Data development is no small part of your typical cloud application, and the choice of which database type and platform to use is something you usually need to decide early on. Let’s explore the database options available on Amazon Web Services (AWS).
There are two approaches to databases on AWS: Using managed database services, or hosting your own database platform via your own AWS EC2 instances. (If you’re interviewing for an AWS-related job, there’s a great chance that your interviewer will ask questions about this; EC2 plays a huge part in most companies’ AWS-based infrastructure.)
In the world of relational databases (such as MySQL and Oracle), AWS offers managed services that handle the updates of database engines and backups. Really, all you do is fill out a wizard to create your databases, and AWS handles the rest. Managed versions of non-relational databases are available under an umbrella service called RDS. RDS includes multiple options for database engines, specifically MySQL, MariaDB, PostgreSQL, Oracle, SQL Server, or AWS’s own database engine called Aurora.
Aurora is an engine that provides compatibility with either MySQL or PostgreSQL; you choose which compatibility you want when you create the database. Oracle and SQL Server, as you can probably guess, come with an extra licensing fee. AWS RDS includes several database engine options:
For non-relational databases, AWS offers a few different options, including:
- DocumentDB: This is AWS’s answer to a managed form of MongoDB. It’s proprietary code, but compatible with MongoDB clients.
- DynamoDB: This is AWS’s long-running (since 2012) fully-hosted NoSQL engine.
- Neptune: This is AWS’s proprietary graph database. It’s compatible with various open source graph database systems such as Apache Gremlin. Graph databases are useful in social network applications.
- QLDB: This stands for Quantum Ledger Database; it’s a cryptographic ledger.
In every case mentioned above except DynamoDB and QLDB, when you allocate a database, you have to specify a database instance type. That brings me to an important point regarding the cost of managed hosting versus cost of hosting it yourself. These are servers that are allocated similarly to the way an EC2 server is allocated, and they start with images supplied by AWS. That means that, although technically “managed,” there’s still a server running under your own account that you’re charged for by the hour.
If you already have a few EC2 servers running, you may well be able to just install your database engine of choice on a couple different servers, saving money in the process. However, the tradeoff is that you have to manage the databases yourself; you need to know how to manage replication and sharding, along with the usual things like security.
In the cases of the managed services where you choose an database instance type, you’ll want to also carefully compare the prices of the database instances versus the regular EC2 instances.
The database server prices tend to be a bit higher than a comparable EC2 instance, and even higher yet for Oracle and SQL Server.
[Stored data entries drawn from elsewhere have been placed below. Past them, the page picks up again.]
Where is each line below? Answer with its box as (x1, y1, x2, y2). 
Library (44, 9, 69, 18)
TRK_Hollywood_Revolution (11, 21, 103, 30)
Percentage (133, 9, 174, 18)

So even if you don’t have extra EC2 space, you still might consider allocating your own EC2 servers and hosting the database engines yourself, skipping the AWS management, in order to save a few bucks. In most of the managed database options, you have to specify a database instance type, which adds to the cost:
Tip: RDS does offer a free tier, which you can access if you’re still running within the AWS free tiers, but the server isn’t very big.
Now a quick note on DynamoDB. AWS creates a tool called DyanamoDB Local that lets you run a local version of DynamoDB. However, this is only for testing! Do not use it for production. As such, it’s not possible to host your own DynamoDB; you only get a hosted option.
To Host or Not to Host?
If I were writing this article a year ago, I would have said that I always have EC2 servers running, and I can always find space on those to install database software myself (usually MongoDB or MySQL, in my case). And since both are free and open source, I don’t really incur any extra charges if my instances are running anyway… so for MySQL and MongoDB, I didn’t need to use DBaaS.
But times change! As with many other organizations, mine is moving towards “serverless.” We’re moving our code away from EC2 instances and into AWS Lambda. There will soon come a time when we might not have an extra EC2 instance running that we can drop an open-source database package on. At the end of the day, there’s still the question: Isn’t it cheaper to allocate non-DB instances, and install the software yourself? Probably.
Conclusion: AWS Offers Options... and Complications
Ultimately, a simple cost analysis is probably in order. If you have extra EC2 space, you’ll likely find it cheaper to just install the database engines yourself. And even if you don’t, you’re still going to want to calculate the different prices. Then factor in your own talent and whether you have the ability and bandwidth to manage multiple instances of MySQL, PostgreSQL, MongoDB, and so on.
For me personally, I’ll probably still stick to self-hosting for the time being. A year from now, maybe not. For any technologist, flexibility is key.